[YOUR OBJECTIVE] The reply to the records below should contain exactly the lines from the line with "academic and professional" through the line with "Are you searching", and nothing besides.

[DATA SHOWN]
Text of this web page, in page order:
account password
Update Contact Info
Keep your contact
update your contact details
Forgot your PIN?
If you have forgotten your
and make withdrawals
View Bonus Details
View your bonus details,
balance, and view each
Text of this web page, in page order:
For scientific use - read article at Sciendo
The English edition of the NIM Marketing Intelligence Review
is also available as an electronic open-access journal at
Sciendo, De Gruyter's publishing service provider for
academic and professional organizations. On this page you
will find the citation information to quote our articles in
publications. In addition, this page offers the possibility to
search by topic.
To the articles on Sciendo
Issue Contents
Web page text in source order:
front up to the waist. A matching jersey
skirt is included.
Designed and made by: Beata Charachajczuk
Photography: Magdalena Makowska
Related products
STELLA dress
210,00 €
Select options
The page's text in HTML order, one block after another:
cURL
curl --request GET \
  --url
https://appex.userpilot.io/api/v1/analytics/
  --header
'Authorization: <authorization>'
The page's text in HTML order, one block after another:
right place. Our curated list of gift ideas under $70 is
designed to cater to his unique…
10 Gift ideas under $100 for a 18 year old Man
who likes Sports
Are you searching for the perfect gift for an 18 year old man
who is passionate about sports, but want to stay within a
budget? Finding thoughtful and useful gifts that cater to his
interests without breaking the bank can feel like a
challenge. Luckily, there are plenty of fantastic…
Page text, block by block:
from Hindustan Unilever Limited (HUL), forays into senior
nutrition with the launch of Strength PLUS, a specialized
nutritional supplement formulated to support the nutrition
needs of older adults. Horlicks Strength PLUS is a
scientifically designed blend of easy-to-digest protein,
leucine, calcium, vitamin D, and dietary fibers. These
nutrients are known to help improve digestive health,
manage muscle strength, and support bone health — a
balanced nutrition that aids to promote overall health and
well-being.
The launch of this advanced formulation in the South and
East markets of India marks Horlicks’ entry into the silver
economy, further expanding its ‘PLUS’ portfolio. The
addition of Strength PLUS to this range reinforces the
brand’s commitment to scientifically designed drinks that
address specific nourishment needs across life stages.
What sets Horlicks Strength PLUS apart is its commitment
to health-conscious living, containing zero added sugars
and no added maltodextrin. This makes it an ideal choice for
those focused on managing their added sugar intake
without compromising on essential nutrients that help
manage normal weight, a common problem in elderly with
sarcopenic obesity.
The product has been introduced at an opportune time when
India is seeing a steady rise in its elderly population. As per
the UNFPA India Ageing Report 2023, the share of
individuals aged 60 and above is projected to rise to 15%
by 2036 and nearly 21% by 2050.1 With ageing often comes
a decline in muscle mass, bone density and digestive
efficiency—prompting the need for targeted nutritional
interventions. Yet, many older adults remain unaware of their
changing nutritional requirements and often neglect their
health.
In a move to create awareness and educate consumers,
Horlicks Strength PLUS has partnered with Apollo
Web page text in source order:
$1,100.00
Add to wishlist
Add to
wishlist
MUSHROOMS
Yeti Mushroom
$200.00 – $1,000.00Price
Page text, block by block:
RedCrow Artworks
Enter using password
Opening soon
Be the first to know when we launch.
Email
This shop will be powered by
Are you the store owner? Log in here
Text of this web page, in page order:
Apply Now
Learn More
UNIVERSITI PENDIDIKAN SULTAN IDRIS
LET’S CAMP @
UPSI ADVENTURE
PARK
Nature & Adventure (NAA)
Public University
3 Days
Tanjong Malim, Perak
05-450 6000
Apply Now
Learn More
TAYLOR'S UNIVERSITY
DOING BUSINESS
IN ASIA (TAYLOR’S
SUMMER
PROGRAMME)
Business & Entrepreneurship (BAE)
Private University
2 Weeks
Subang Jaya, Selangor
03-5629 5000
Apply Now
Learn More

[SOLUTION FOR THIS PROBLEM]
academic and professional organizations. On this page you
will find the citation information to quote our articles in
publications. In addition, this page offers the possibility to
search by topic.
To the articles on Sciendo
Issue Contents
Web page text in source order:
front up to the waist. A matching jersey
skirt is included.
Designed and made by: Beata Charachajczuk
Photography: Magdalena Makowska
Related products
STELLA dress
210,00 €
Select options
The page's text in HTML order, one block after another:
cURL
curl --request GET \
  --url
https://appex.userpilot.io/api/v1/analytics/
  --header
'Authorization: <authorization>'
The page's text in HTML order, one block after another:
right place. Our curated list of gift ideas under $70 is
designed to cater to his unique…
10 Gift ideas under $100 for a 18 year old Man
who likes Sports
Are you searching for the perfect gift for an 18 year old man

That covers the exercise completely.